I was reading the list of integrals from Wikipedia, and I've created a variation of the integral $$\int \log_a(x)dx.$$ I show my example as a definite integral. I would like to know if is it possible to find an approximation of the integal of such logarithm in my example
$$\int_0^1\frac{\log x}{\log(\gamma+\psi(x+1))}dx,\tag{1}$$ where $\gamma$ is the Euler-Mascheroni constant and $\psi(s)$ the digamma function.
Question. How can we justify an approximation of $(1)$? Preferably using analysis and some asymptotic property of functions in the integrand. If this integral was in the literature and you need answer it as a reference request feel free to do it (then I am going to search and try understand such literaure).
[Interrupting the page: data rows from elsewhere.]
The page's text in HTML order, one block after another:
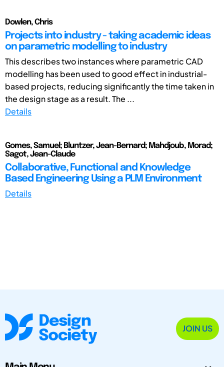
Dowlen, Chris
Projects into industry - taking academic ideas
on parametric modelling to industry
This describes two instances where parametric CAD
modelling has been used to good effect in industrial-
based projects, reducing significantly the time taken in
the design stage as a result. The ...
Details
Gomes, Samuel; Bluntzer, Jean-Bernard; Mahdjoub, Morad;
Sagot, Jean-Claude
Collaborative, Functional and Knowledge
Based Engineering Using a PLM Environment
Details
JOIN US
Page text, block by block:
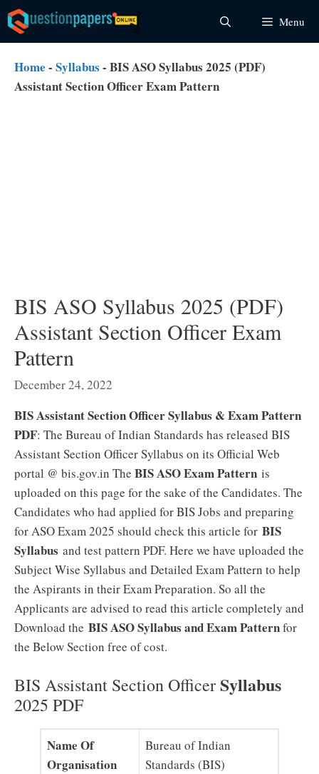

Many thanks.
See the integration that I've encoded and my integrand with Wolfram Alpha online calculator
int log(x)/log(EulerGamma+Digamma(x+1))dx, from x=0 to 1
plot log(x)/log(EulerGamma+Digamma(x+1)), from x=0 to 1
This is not an answer to the question.
Since I wrote it in a comment, let us consider something as simple as $$I=\int_0^1 \frac{\log (x+1)}{\log (x+2)}\,dx$$ which, more than likely, does not show a closed form.
The numerical integration leads to $\approx \color{red} {0.402665}$.
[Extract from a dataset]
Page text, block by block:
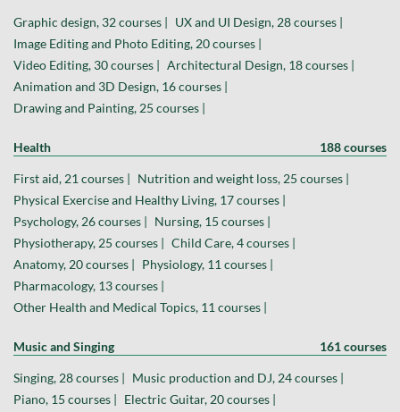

To approximate the result, I used $[n,2]$ Padé approximants built around $x=0$ ; these are "easy" to obtain. For example, for $n=2$, we have $$\frac{\log (x+1)}{\log (x+2)}=\frac{\frac{x}{\log (2)}+\frac{x^2}{2 \log (2)} } {1+x \left(1+\frac{1}{2 \log (2)}\right)+x^2 \left(\frac{1}{6}+\frac{3}{8 \log (2)}\right) }$$ Plot the two functions to see how close they are.
Integration does not make any problem and the result evaluates $\approx \color{red} {0.402}705$ which is not too bad.
Doing the same with $n=3$ would lead to $\approx \color{red} {0.4026}52$.
Now, I give up !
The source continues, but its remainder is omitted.